The problem:
The vertices of a convex polygon of 2007 sides are numbered from 1 to
2007. Each side and diagonal are colored either in red or blue. Prove that, for any permutation of the vertices, it is always possible to
find two integers $m, n$ such that the segment connecting them has the
same color as before the permutation.
So, what I understand from the wording of the problem is that you have a polygon with sides and diagonals painted in a certain way and its vertices numbered from 1 to 2007. A permutation of the vertices would be something like changing the numbers on the vertices and leaving the overall color-setting unchanged. The following image shows and example for a pentagon.
My attempt
If my interpretation of the problem is correct, then my approach consists in trying to use the pigeonhole principle somehow. First, I thought I could think of two sets, let's say $R$ and $B$ such that they are composed by all the $(a,b)$, with $a \ne b$ between 1 to 2007 that are connected by a red or blue segment, respectively. Now, the amount of diagonals and segments is $(1002)(2007)+2007$, an odd amount. That means $|R|+|B|$ must be an odd number, which implies that one of them is greater than the other, or in other words, the mimimal difference between them is 1.

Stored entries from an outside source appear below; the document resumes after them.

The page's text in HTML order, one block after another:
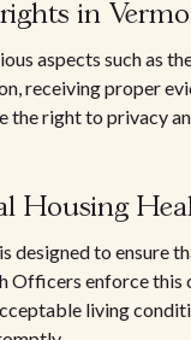
in
aspects such as
receiving proper
the right to privacy
Housing
designed to ensure
Officers enforce this
living
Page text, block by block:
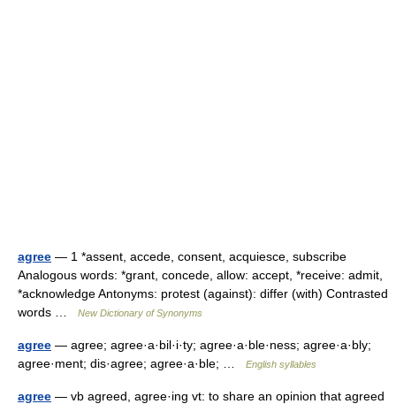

Suppose, for example, that $|R|=|B|+1$ then at least one of the pairs of numbers in the $R$ set will have to remain there, meaning the color of the segment joining them will be the same as before the permutation.
Concerns
At first I thought this could be right, but when checking for a particular case (a square), I realized one cannot simply put any arbitrary pair of numbers in whatever set, because depending on the initial configuration, there seems to be a defined limit for the types of pairs (diagonals or segments) that can be contained in sets $R$ and $B$.In other words, for a given permutation it is possible to define sets $R$ and $B$, but the converse is not true (any configuration of sets $R$ and $B$ does not necessarily results in a valid permutation of the polygon).

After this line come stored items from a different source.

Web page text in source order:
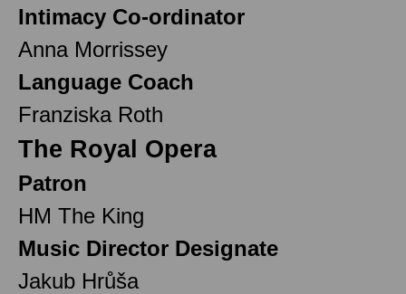
Intimacy Co-ordinator
Anna Morrissey
Language Coach
Franziska Roth
The Royal Opera
Patron
HM The King
Music Director Designate
Jakub Hrůša
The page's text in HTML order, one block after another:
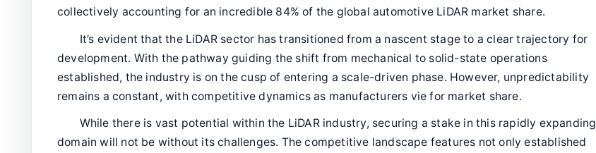
collectively accounting for an incredible 84% of the global automotive LiDAR market share.
It’s evident that the LiDAR sector has transitioned from a nascent stage to a clear trajectory for
development. With the pathway guiding the shift from mechanical to solid-state operations
established, the industry is on the cusp of entering a scale-driven phase. However, unpredictability
remains a constant, with competitive dynamics as manufacturers vie for market share.
While there is vast potential within the LiDAR industry, securing a stake in this rapidly expanding
domain will not be without its challenges. The competitive landscape features not only established
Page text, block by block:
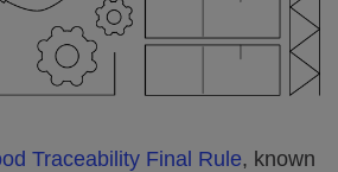
Traceability Final Rule, known
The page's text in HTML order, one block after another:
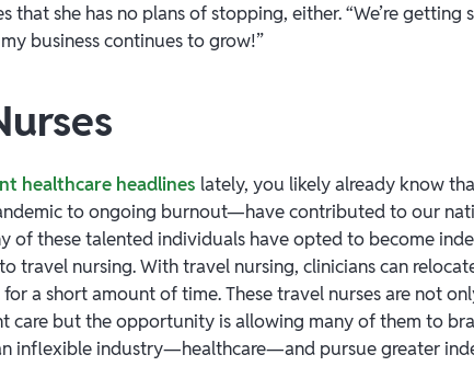
that she has no plans of stopping, either. “We’re getting
business continues to grow!”
healthcare headlines lately, you likely already know
to ongoing burnout—have contributed to our
of these talented individuals have opted to become
travel nursing. With travel nursing, clinicians can
a short amount of time. These travel nurses are not
care but the opportunity is allowing many of them to
inflexible industry—healthcare—and pursue greater
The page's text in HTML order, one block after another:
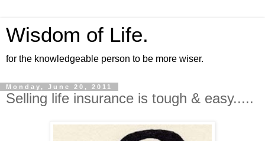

I would like to see some other approaches.
Best Answer
Previous nonsense completely replaced.
The graph has $\binom{2007}2=2013021$ edges. Since this is an odd number, there cannot be equal numbers of red and blue edges. Without loss of generality assume that there are more red edges than blue. Any permutation of the vertices induces a permutation of the edges, and it is clearly impossible for a permutation of the edges to send every red edge to a blue edge. Thus, some red edge must be sent to a red edge.